Bioherbisida Jamur Dikembangkan Guna Melawan Gulma pada Tanaman Jagung di Kenya
Tekno & SainsNewsHot
Redaktur: Heru Sulistyono

Foto: reuters

Jakarta, tvrijakartanews - Petani jagung di Kenya keluhkan tanaman merkea yang berhenti tumbuh setelah setinggi lutut. Ladang jagung tersebut ditumbuhi oleh bunga lilac yang merupakan tanda adanya witchweed atau tanaman parasit. Tanaman parasit ini juga dikenal sebagai striga, menyerang jagung pada akarnya, menyedot air dan nutrisi dari tanaman.

Penelitian menunjukkan bahwa witchweed menyerang jagung, beras, millet, dan sorgum, yang menyebabkan kerugian sekitar $7-14 miliar pada pertanian di Afrika sub-Sahara setiap tahun, kira-kira sama dengan kerugian di Amerika Serikat. Anggaran bantuan tahunan negara bagian untuk kawasan tersebut.

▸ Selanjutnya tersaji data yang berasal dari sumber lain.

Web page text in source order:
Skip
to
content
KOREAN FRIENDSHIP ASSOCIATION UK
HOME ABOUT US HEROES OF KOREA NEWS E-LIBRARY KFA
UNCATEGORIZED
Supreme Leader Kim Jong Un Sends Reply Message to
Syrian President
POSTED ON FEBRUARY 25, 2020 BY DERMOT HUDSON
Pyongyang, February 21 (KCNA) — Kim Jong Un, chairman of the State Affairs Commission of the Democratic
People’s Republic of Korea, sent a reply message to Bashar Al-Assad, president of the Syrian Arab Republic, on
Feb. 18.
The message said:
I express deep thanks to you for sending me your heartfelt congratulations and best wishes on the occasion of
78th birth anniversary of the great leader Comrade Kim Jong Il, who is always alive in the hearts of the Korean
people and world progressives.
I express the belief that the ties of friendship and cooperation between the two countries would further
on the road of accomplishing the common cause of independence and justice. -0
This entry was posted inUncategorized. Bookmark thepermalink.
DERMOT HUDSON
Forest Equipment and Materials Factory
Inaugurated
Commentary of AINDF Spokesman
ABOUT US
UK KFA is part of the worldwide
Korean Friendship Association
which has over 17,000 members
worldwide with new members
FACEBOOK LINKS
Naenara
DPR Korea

"Tidak membahayakan tanaman lain atau manusia. Secara ilmiah, kami katakan demikian; itu spesifik untuk inangnya dan sebagai tambahan, itu diisolasi dari striga yang layu di dalam tanah sehingga ketika kami mengembalikannya ke tanah, ia kembali ke habitat aslinya, sehingga ekosistemnya tidak terpengaruh," kata salah seorang peneliti, Loise Kioko, dikutip dari reuters (30/10).

Permasalahan tersebut dirasakan oleh Catherine Wanjala, seorang petani jagung di wilayah setempat. Seperti banyak pernikahan yang tegang, keuangan keluarga mulai menggoyahkan hubungan Wanjala dengan suaminya. Ladang jagung kecilnya di Kenya bagian barat tidak menghasilkan cukup banyak untuk menghidupi ketiga anaknya.

"Dulu saya menggunakan pupuk tiga kali dalam satu musim di perkebunan jagung saya, tetapi setelah mencapai tinggi lutut, perkebunan itu dirusak oleh gulma ungu, yang menyebabkan hasil panen jagung menjadi buruk. Sambil berlinang air mata, ibu mertua saya memperingatkan saya agar tidak menanam jagung di wilayah ini," ungkap Wanjala.

Namun, beberapa musim lalu, Wanjala mulai melapisi benih jagungnya dengan bioherbisida jamur yang berbeda dari pestisida tradisional. Pestisida ini menargetkan gulma tertentu dan membiarkan gulma lain tidak tersentuh.

Meskipun membantu petani bercocok tanam lebih intensif, pestisida kimia dapat terakumulasi di tanah dan saluran air, membunuh tanaman, serangga, dan satwa liar, mengganggu rantai makanan, dan menyebabkan hilangnya keanekaragaman hayati secara besar-besaran.

Kichawi Kill, bioherbisida yang dibuat oleh perusahaan sosial Toothpick, adalah jamur yang hanya menyerang witchweed, tidak membahayakan petani atau ekosistem lokal. Dengan biaya 2.000 shilling Kenya ($15) untuk melindungi satu hektar lahan pertanian, tanaman ini menghasilkan laba atas investasi lima hingga 10 kali lipat, menurut penelitian Toothpick.

Kichawi Kill diluncurkan pada bulan Juni tahun lalu. Jamur tersebut telah menjangkau lebih dari 12.000 petani seperti Wanjala, sehingga menghemat hasil panen senilai hampir satu juta dolar.

"Kebun saya seluas seperempat hektar dan sebelumnya saya bisa memanen 40 kg di musim pertama dan 20 kg di musim kedua, tetapi setelah menggunakan kichawi kill saya bisa memanen 270 kg di lahan yang sama," tuturnya.

Sementara itu, unit inovasi The World Food Programme's (WFP) di Kakamega, Michael Njagi, mengatakan bahwa WFP mendanai uji coba untuk membantu meningkatkan skalanya sehingga Kichawi Kill dapat mulai menjangkau sekitar 1,4 juta hektar lahan yang dihinggapi witchweed di seluruh Afrika sub-Sahara.

Toothpick sedang menunggu persetujuan regulasi untuk penggunaan komersial Kichawi Kill di Uganda, dan sedang memulai uji coba di Nigeria, Ethiopia, Kamerun, dan Ghana, kata salah satu pendiri Claire Baker.

"Di Kenya bagian barat, yang berpotensi menjadi lumbung pangan, diperkirakan ada 340.000 hektar lahan yang terserang striga. Artinya, petani dapat kehilangan hingga 100% potensi panen mereka karena striga menyerang akar tanaman, menyedot nutrisinya, dan kemudian tanaman menjadi kerdil dan tidak dapat menghasilkan apa pun," imbuh Njagi.